School of Medical Laboratory, Weifang Medical University, Weifang, China.
Respiratory Medicine, Affiliated Hospital of Weifang Medical University, Weifang, China.
J Cell Mol Med. 2023 Sep;27(17):2482-2494. doi: 10.1111/jcmm.17836. Epub 2023 Jul 6.
Around the world, tuberculosis (TB) remains one of the most common causes of morbidity and mortality. The molecular mechanism of Mycobacterium tuberculosis (Mtb) infection is still unclear. Extracellular vesicles (EVs) play a key role in the onset and progression of many disease states and can serve as effective biomarkers or therapeutic targets for the identification and treatment of TB patients. We analysed the expression profile to better clarify the EVs characteristics of TB and explored potential diagnostic markers to distinguish TB from healthy control (HC). Twenty EVs-related differentially expressed genes (DEGs) were identified, and 17 EVs-related DEGs were up-regulated and three DEGs were down-regulated in TB samples, which were related to immune cells.
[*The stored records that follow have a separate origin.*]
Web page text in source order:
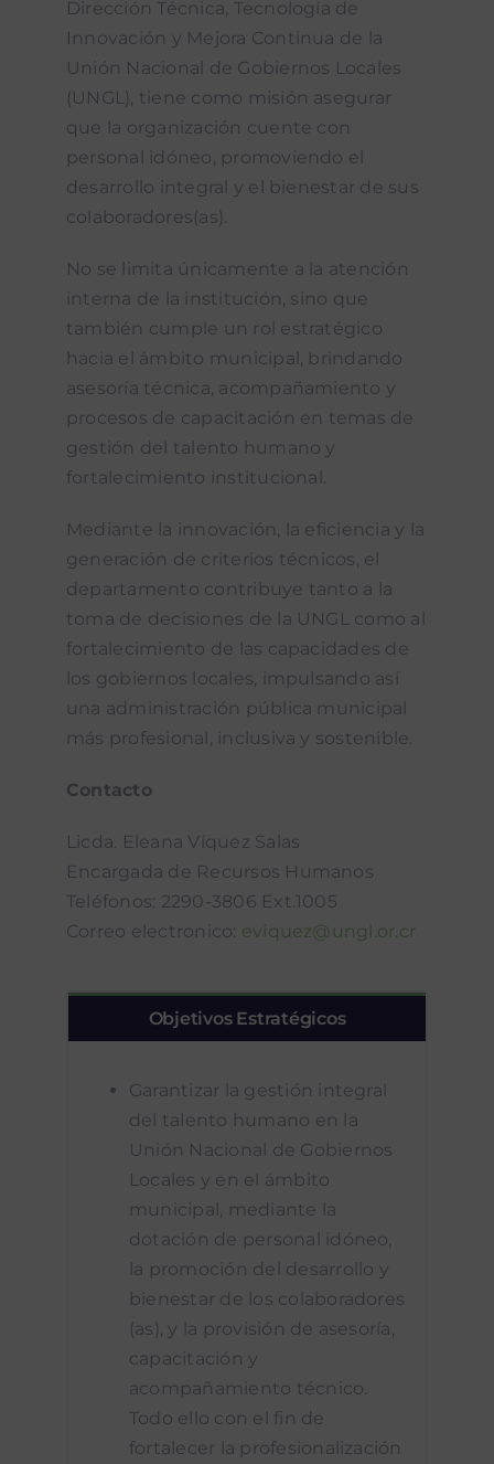
Dirección de Seguimiento Estratégico de
Proyectos y Cooperación Internacional
Dirección Ejecutiva
Dirección Financiera
Dirección Técnica de Tecnología, Innovación y
Mejora Continua
Dirección Técnica, Tecnología de
Innovación y Mejora Continua de la
Unión Nacional de Gobiernos Locales
(UNGL), tiene como misión asegurar
que la organización cuente con
personal idóneo, promoviendo el
desarrollo integral y el bienestar de sus
colaboradores(as).
No se limita únicamente a la atención
interna de la institución, sino que
también cumple un rol estratégico
hacia el ámbito municipal, brindando
asesoría técnica, acompañamiento y
procesos de capacitación en temas de
gestión del talento humano y
fortalecimiento institucional.
Mediante la innovación, la eficiencia y la
generación de criterios técnicos, el
departamento contribuye tanto a la
toma de decisiones de la UNGL como al
fortalecimiento de las capacidades de
los gobiernos locales, impulsando así
una administración pública municipal
más profesional, inclusiva y sostenible.
Contacto
Licda. Eleana Víquez Salas
Encargada de Recursos Humanos
Teléfonos: 2290-3806 Ext.1005
Correo electronico: eviquez@ungl.or.cr
Objetivos Estratégicos
Garantizar la gestión integral
del talento humano en la
Unión Nacional de Gobiernos
Locales y en el ámbito
municipal, mediante la
dotación de personal idóneo,
la promoción del desarrollo y
bienestar de los colaboradores
(as), y la provisión de asesoría,
capacitación y
acompañamiento técnico.
Todo ello con el fin de
fortalecer la profesionalización

Using machine learning, a nine EVs-related gene signature was identified and two EVs-related subclusters were defined. The single-cell RNA sequence (scRNA-seq) analysis further confirmed that these hub genes might play important roles in TB pathogenesis. The nine EVs-related hub genes had excellent diagnostic values and accurately estimated TB progression. TB's high-risk group had significantly enriched immune-related pathways, and there were substantial variations in immunity across different groups. Furthermore, five potential drugs were predicted for TB using CMap database. Based on the EVs-related gene signature, the TB risk model was established through a comprehensive analysis of different EV patterns, which can accurately predict TB. These genes could be used as novel biomarkers to distinguish TB from HC. These findings lay the foundation for further research and design of new therapeutic interventions aimed at treating this deadly infectious disease.
在全球范围内,结核病(TB)仍然是发病率和死亡率最高的疾病之一。分枝杆菌(Mtb)感染的分子机制仍不清楚。细胞外囊泡(EVs)在许多疾病状态的发生和进展中起着关键作用,可作为鉴定和治疗结核病患者的有效生物标志物或治疗靶点。我们分析了表达谱,以更好地阐明 TB 的 EVs 特征,并探索潜在的诊断标志物,以区分 TB 与健康对照(HC)。鉴定出 20 个与 EVs 相关的差异表达基因(DEGs),其中 17 个与 EVs 相关的 DEGs 在 TB 样本中上调,3 个 DEGs 下调,这些基因与免疫细胞有关。使用机器学习,确定了一个由 9 个 EVs 相关基因组成的特征,并定义了两个 EVs 相关亚群。单细胞 RNA 序列(scRNA-seq)分析进一步证实,这些枢纽基因可能在结核病发病机制中发挥重要作用。这 9 个与 EVs 相关的枢纽基因具有出色的诊断价值,能够准确估计结核病的进展。TB 的高危组具有明显富集的免疫相关途径,不同组之间的免疫存在显著差异。此外,使用 CMap 数据库预测了五种针对 TB 的潜在药物。基于 EVs 相关基因特征,通过对不同 EV 模式的综合分析,建立了 TB 风险模型,该模型可以准确预测 TB。这些基因可作为区分 TB 与 HC 的新型生物标志物。这些发现为进一步研究和设计旨在治疗这种致命传染病的新治疗干预措施奠定了基础。